:: Exercise directions ::
The expected response is the full listing, retyped exactly, without its images.

:: Source data ::

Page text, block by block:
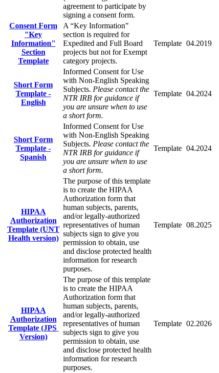
agreement to participate by
signing a consent form.
Consent Form
"Key
Information"
Section
Template
A “Key Information”
section is required for
Expedited and Full Board
projects but not for Exempt
category projects.
Template 04.2019
Short Form
Template -
English
Informed Consent for Use
with Non-English Speaking
Subjects. Please contact the
NTR IRB for guidance if
you are unsure when to use
a short form.
Template 04.2024
Short Form
Template -
Spanish
Informed Consent for Use
with Non-English Speaking
Subjects. Please contact the
NTR IRB for guidance if
you are unsure when to use
a short form.
Template 04.2024
HIPAA
Authorization
Template (UNT
Health version)
The purpose of this template
is to create the HIPAA
Authorization form that
human subjects, parents,
and/or legally-authorized
representatives of human
subjects sign to give you
permission to obtain, use
and disclose protected health
information for research
purposes.
Template 08.2025
HIPAA
Authorization
Template (JPS
Version)
The purpose of this template
is to create the HIPAA
Authorization form that
human subjects, parents,
and/or legally-authorized
representatives of human
subjects sign to give you
permission to obtain, use
and disclose protected health
information for research
purposes.
Template 02.2026

:: Task output ::
Page text, block by block:
agreement to participate by
signing a consent form.
Consent Form
"Key
Information"
Section
Template
A “Key Information”
section is required for
Expedited and Full Board
projects but not for Exempt
category projects.
Template 04.2019
Short Form
Template -
English
Informed Consent for Use
with Non-English Speaking
Subjects. Please contact the
NTR IRB for guidance if
you are unsure when to use
a short form.
Template 04.2024
Short Form
Template -
Spanish
Informed Consent for Use
with Non-English Speaking
Subjects. Please contact the
NTR IRB for guidance if
you are unsure when to use
a short form.
Template 04.2024
HIPAA
Authorization
Template (UNT
Health version)
The purpose of this template
is to create the HIPAA
Authorization form that
human subjects, parents,
and/or legally-authorized
representatives of human
subjects sign to give you
permission to obtain, use
and disclose protected health
information for research
purposes.
Template 08.2025
HIPAA
Authorization
Template (JPS
Version)
The purpose of this template
is to create the HIPAA
Authorization form that
human subjects, parents,
and/or legally-authorized
representatives of human
subjects sign to give you
permission to obtain, use
and disclose protected health
information for research
purposes.
Template 02.2026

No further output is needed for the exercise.